EUと日本の外国人の労働状況の比較について (2016/6/28 企業法務ナビ)
はじめに
先日イギリスがEUから離脱することが確定的になりましたが、その大きな要因の一つとして移民問題が挙げられています。外国人に関する労働の問題が最近世間をにぎわせています。わが国では、移民ではありませんが外国人の就労問題が少なからず存在しています。
外国人の不法就労の現状について
平成28年6月3日警察・法務・厚生労働の三省庁によって構成される不法外国人対策協議会が主要経営団体に対し、外国人の不法就労防止を呼び掛けています。平成27年から平成28年にかけて2年連続で外国人の不法在留者が増加しています。不法就労が発生する背景の一つとして,稼働先をあっせんする悪質なブローカーや雇用主が存在することが挙げられます。不法残留者は現在わが国では約6万人3千人存在しているといわれています。
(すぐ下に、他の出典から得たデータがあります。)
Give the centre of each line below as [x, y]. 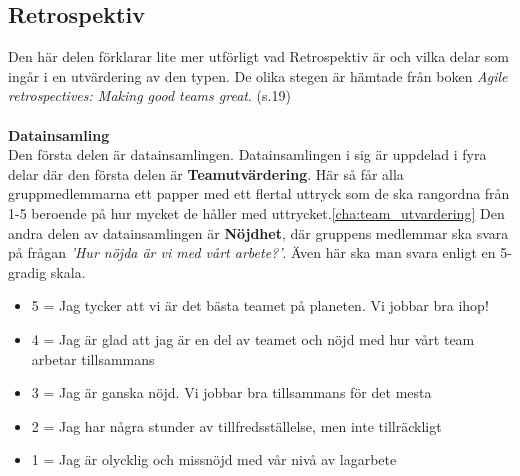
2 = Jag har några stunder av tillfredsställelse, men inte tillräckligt [236, 425]
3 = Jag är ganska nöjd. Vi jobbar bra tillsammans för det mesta [231, 392]
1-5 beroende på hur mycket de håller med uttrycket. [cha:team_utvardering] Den [256, 212]
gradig [27, 271]
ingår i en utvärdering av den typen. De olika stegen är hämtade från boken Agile [258, 75]
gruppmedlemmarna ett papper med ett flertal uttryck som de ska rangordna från [259, 193]
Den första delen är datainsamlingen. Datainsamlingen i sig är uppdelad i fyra [247, 154]
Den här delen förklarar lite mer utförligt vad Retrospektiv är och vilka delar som [259, 56]
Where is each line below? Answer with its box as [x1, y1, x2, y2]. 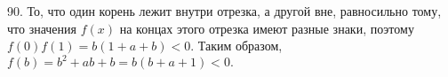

参照:ttp://www.moj.go.jp/nyuukokukanri/kouhou/nyuukokukanri09_00025.html
企業側に求められる措置
企業法務の観点からこの問題をみると、はじめに企業が外国人(特別永住者及び在留資格「外交」・「公用」の者を除く)を雇用する場合には厚生労働省へ当該外国人の労働者の氏名、在留資格、在留期間等について確認しハローワークへ届け出ることが義務付けられています。この義務に反した場合には、300万円以下の罰金に処せられることがあります。そして、不法就労外国人を故意または過失によって雇用した場合には入管法によって罰金または罰則が適用される余地があります。
企業側の事前の予防策としては、不法就労外国人かどうかの確認を行うことが挙げられます。不法就労外国人かどうかの判断は、パスポートまたは在留カードの「在留資格」、「在留期間」、「在留期限」を確認するで対処できます。
参照:http://tokyo-roudoukyoku.jsite.mhlw.go.jp/yokuaru_goshitsumon/gaikokujinkoyou.html
外国人の不法就労を未然に防ぐことが仮にできなかった場合には、企業側としては当該外国人の雇用について過失がなかったと証明する必要があります。事前に行った外国人のパスポートを確認した記録を保存することで注意義務を果たしたという事情になります。また、企業側としては事前に就業規則に違法就労者について
解雇条項を定めておくことで事後の対応がスムーズになるといえます。
コメント
法務省は、少なくとも平成23年から繰り返し外国人の不法就労の通知を出すことによって企業側に、この問題を周知徹底させているといえます。そうすると、年々企業側が外国人が不法就労者かどうかの確認をすべき要請が高まっているといえます。この機会に、外国人の採用制度に関する見直しを検討してみてはいかがでしょうか。